Fernie City Hall, Sparwood municipal flags, Elkford Municipal Hall, RDEK offices. (Composite image of BPM photos)

Writer’s Block: Off to the races with election season in the Elk Valley

The Free Press columnist, Bill Phillips on the passing of labour day, and the start of campaigning

By Bill Phillips

The Free Press Columnist

Labour Day has come and gone and that means election season is in full swing.

With election day on October 15, there isn’t a whole lot of time left for prospective candidates to win over the electorate, so you can expect to be hearing a lot from candidates.

So what are the big issues percolating away?

There’s a couple that I’ve noticed from those running for council … at least the newbies. One is a lack of communication between council and the community. This is a common complaint and comes more from those on the outside than those on the inside. When you’re on council, you often believe you’re getting the message out. When you’re in the community, you often don’t believe the city is communicating well.

The truth is usually in the middle somewhere but more outreach from elected officials is always a good thing.

Another complaint I’ve heard, and this is a common one too, is that public engagement is more after the fact i.e. “here’s what we’re going to do,” rather than “here’s what we’d like to do, what does the community think?”

It’s a tough for municipal bureaucrats because they are tasked with running the day-to-day operations and have to be able to do their jobs. On the other hand, they need to be in tune with local sentiment and that’s where council comes in. Council is the conduit between city administration and the public … and that conduit has flow both ways.

Infrastructure is another issue percolating away. The sewer system upgrade is a tough one as it will take a lot more money than anyone cares to spend. However, it needs to be done. The question for candidates is how high up on the spending tree are they willing to put it and what projects, vanity and otherwise, are they willing to sacrifice in order to get it done? Who will make it the top spending priority for the city?

Good question to ask the candidates.

Another one along the infrastructure road is who will commit to a program to fix the city’s streets? The condition of the roads in Fernie is deplorable and a program to repave streets, not re-patch them, is long past due.

Galloway Lands is an issue that I don’t hear candidates talking about. Given that there isn’t a current proposal to on the books, they probably shouldn’t be discussing it specifically. However, a proposal will be coming back to local government and the new RDEK board will have to make a decision on the new proposal. The city, through its representative on the board, will certainly have input.

So, the future of the area, in general, is certainly worth questioning candidates about. Mayoral candidate Ange Qualizza was pretty adamant that the previous proposal should die. Will she change her mind with a different proposal, should she be re-elected? I’m not sure if mayoral candidate Nic Milligan has voiced an opinion on it. He could have and I missed it, but it would be good to know.

And that brings us to our Electoral A candidates. Outgoing director Mike Sosnowski favoured the development.
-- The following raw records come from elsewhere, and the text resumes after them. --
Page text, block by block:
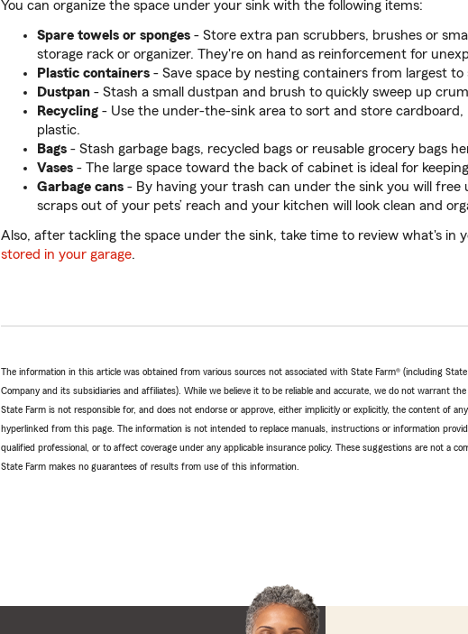
You can organize the space under your sink with the following items:
Spare towels or sponges - Store extra pan scrubbers, brushes or
storage rack or organizer. They're on hand as reinforcement for
Plastic containers - Save space by nesting containers from largest to
Dustpan - Stash a small dustpan and brush to quickly sweep up
Recycling - Use the under-the-sink area to sort and store cardboard,
plastic.
Bags - Stash garbage bags, recycled bags or reusable grocery bags
Vases - The large space toward the back of cabinet is ideal for
Garbage cans - By having your trash can under the sink you will free
scraps out of your pets’ reach and your kitchen will look clean and
Also, after tackling the space under the sink, take time to review what's in
stored in your garage.
The information in this article was obtained from various sources not associated with State Farm® (including
Company and its subsidiaries and affiliates). While we believe it to be reliable and accurate, we do not warrant
State Farm is not responsible for, and does not endorse or approve, either implicitly or explicitly, the content of
hyperlinked from this page. The information is not intended to replace manuals, instructions or information
qualified professional, or to affect coverage under any applicable insurance policy. These suggestions are not a
State Farm makes no guarantees of results from use of this information.

Candidate Lee Ann Walker was one of the organizers of the Rethink Galloway session in the spring so it’s likely she’s more in tune with Qualizza’s thinking on the proposal. I don’t know candidate Thomas McDonald’s position on the matter.

And, when making a decision on whom to elect, make it on more than just one issue.

And for all the candidates who say better communication is needed, start communicating. And for voters, start listening.